Como se não tivesse acontecido nada, o rapaz continuou a analisar as inscrições no chão.

Ainda mais irritada, Rosa desferiu um potente chute na bunda dele.

– Hã? – reagiu o rapaz, surpreso com o chute.

– Quando alguém pergunta algo, é de bom tom responder, sabia? – retrucou Rosa.

– Você é um dos cronistas lá de Lirien, não é mesmo? – perguntou Galawel para o rapaz, enquanto analisava o brasão gravado na mochila dele.

– Lirien? Não é aquela vila de elfos p@# no c& que pregam a supremacia élfica e tentam reter todos os conhecimentos para eles?

– Não, Rosa, estes são os elfos de Elandorath. Lirien é aberta a todos que buscam conhecimento. Lá é que fica a grande biblioteca que eu visitei com a mamãe mês passado.

– Exatamente.

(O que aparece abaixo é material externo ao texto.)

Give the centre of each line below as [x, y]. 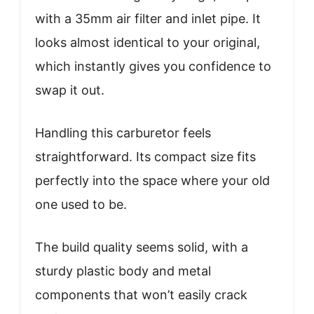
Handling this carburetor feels [123, 132]
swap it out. [70, 90]
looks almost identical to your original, [148, 42]
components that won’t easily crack [141, 294]
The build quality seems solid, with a [142, 247]
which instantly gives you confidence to [153, 66]
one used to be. [81, 204]
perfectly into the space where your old [152, 180]
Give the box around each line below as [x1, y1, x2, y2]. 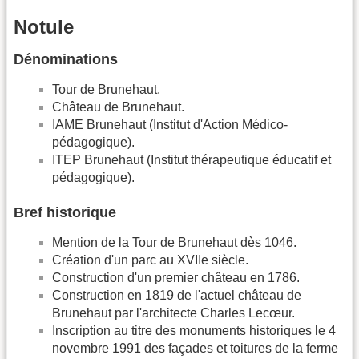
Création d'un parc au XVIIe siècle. [52, 253, 248, 268]
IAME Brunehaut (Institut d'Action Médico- [52, 117, 288, 131]
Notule [14, 15, 74, 38]
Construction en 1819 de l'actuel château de [52, 288, 301, 303]
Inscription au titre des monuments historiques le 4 [52, 324, 336, 338]
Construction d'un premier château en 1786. [52, 271, 300, 285]
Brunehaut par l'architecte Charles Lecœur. [52, 306, 295, 321]
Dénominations [14, 50, 118, 67]
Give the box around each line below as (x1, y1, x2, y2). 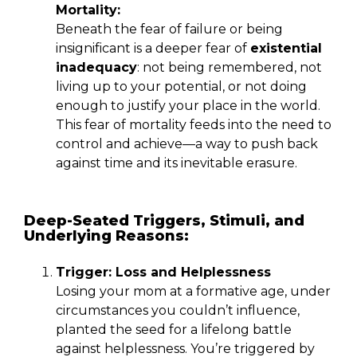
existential (250, 40, 322, 56)
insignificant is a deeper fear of (56, 40, 250, 56)
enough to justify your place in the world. (56, 97, 320, 113)
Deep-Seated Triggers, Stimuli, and (24, 211, 304, 229)
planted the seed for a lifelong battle (56, 321, 292, 337)
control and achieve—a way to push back (56, 135, 318, 151)
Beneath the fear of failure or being (56, 21, 283, 37)
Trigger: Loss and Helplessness (56, 264, 271, 280)
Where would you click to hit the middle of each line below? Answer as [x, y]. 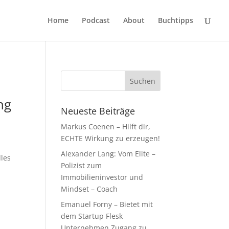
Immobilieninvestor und [102, 177]
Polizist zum [82, 165]
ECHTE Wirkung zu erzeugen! [111, 138]
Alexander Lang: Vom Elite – [108, 154]
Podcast [96, 20]
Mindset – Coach [89, 189]
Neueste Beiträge [98, 111]
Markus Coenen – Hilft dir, [106, 127]
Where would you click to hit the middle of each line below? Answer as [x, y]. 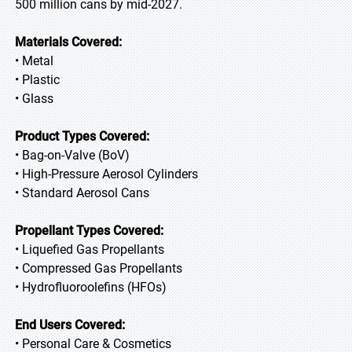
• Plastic [37, 80]
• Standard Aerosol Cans [82, 193]
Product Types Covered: [82, 136]
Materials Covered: [68, 42]
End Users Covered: [70, 325]
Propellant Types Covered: [89, 231]
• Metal [34, 61]
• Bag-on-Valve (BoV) [72, 155]
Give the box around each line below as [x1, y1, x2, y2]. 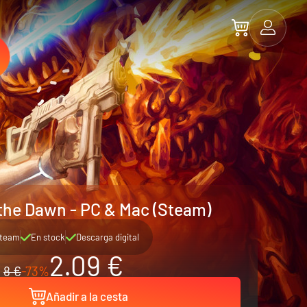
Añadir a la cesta [45, 289, 128, 303]
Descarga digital [75, 232, 139, 243]
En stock [30, 232, 65, 243]
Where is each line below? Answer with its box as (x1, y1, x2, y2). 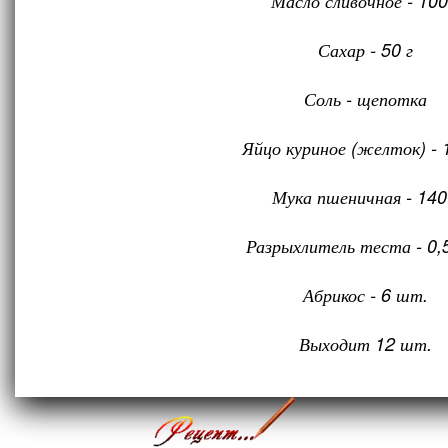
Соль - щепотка (303, 86, 427, 111)
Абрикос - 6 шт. (302, 282, 428, 307)
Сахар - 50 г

Eu desconheço o significado dessa expressão usada pela senhorita, mas, de fato, os supremacistas são os nossos primos lá do norte, que, de fato, têm uma atitude execrável – completou o rapaz, enquanto tirava um pequeno caderno e uma pena do seu bolso. – Agora, por favor, poderias me falar mais dessa expressão que usastes? A origem dela, o significado?

– Acredite, eu sei que vocês cronistas gostam de saber de tudo, mas isso é algo que você não precisa perder seu tempo – comentou Gala. – Agora, como devemos chamá‑lo?

– Ah, claro, como pude cometer tal descortesia com belas damas, não é mesmo? Eu sou Elenvar da Casa de Virelle, um dos Guardiões dos Ecos da Vila de Lirien.

– Eu achei que tinha conhecido todos os guardiões quando estive recentemente em Lirien – falou Jasmin.

– Vai ver que apenas não te lembras dele – retrucou Rosa.

– Eu me lembraria de um rosto bonitinho, quer dizer, jovem como o dele, irmã.

– Bonitinho? Sei… Ah, a bunda do bonitinho é bem durinha, viu…

Galawel soltou um pigarro bem alto para chamar a atenção das primas.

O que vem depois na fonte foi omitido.